How is your position within a Civ (King, Duke, etc.) determined? Is it random, or based upon recent activity, or what?
There are 4 ranks: King, Prince, Duke, Commoner.
When you first join a civ, you start at the bottom rank - Commoner.
When you get a
Medal, you get promoted to the top of the
next rank. For example, if there are 4 dukes, you will be the topmost of the 4 Duke from a Commoner. Everyone else gets pushed down by 1 position between the positions you jumped from to your new position. So in order to become King, you must earn a Medal while being a Prince.
You earn a medal by:
A) Being the first player in your civ to reach each population size
B) Contributing the most science beakers to a tech that gets completed
C) Having the biggest contributing army strength in a civ-vs-civ war that your civ wins.
D) Being the first player in your civ to reach certain Gold milestones.
E) When you build a Wonder of the World, you have a chance to be selected for a Medal among all players that contributed Great Persons to it.
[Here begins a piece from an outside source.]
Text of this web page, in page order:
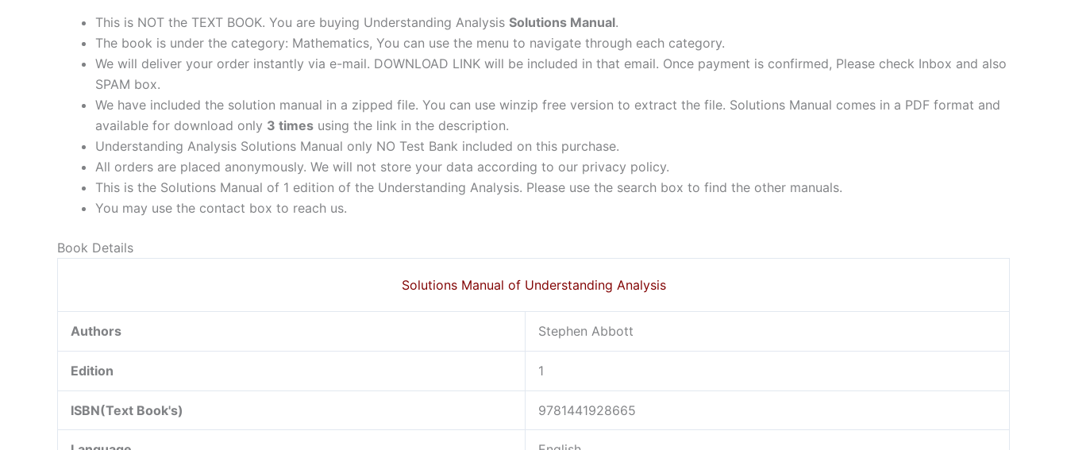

F) Being the first in your civ to build a Ginormous anything.
G) When you win contests and certain auctions (on the Market screen).
Does anyone know if artillery units require metallurgy? Metallurgy isn't required for industrialization, so I just want to make sure our last-ditch effort of to survive of getting industrialization for the artillery before an upcoming battle starts isn't in vain.
Artillery requires the "Industrialization" tech. Metallurgy is not a prerequisite for Industrialization. Cannons (from Metallurgy) will upgrade to Artillery. If you don't have Metallurgy, then you can't have Cannon units to begin with. If you had any because you were in another civ or something, they would be hidden from view and be unusable until you unlock Metallurgy again.
How do you build wonders? (It explained it in the tutorial, but I can't find ANYTHING.)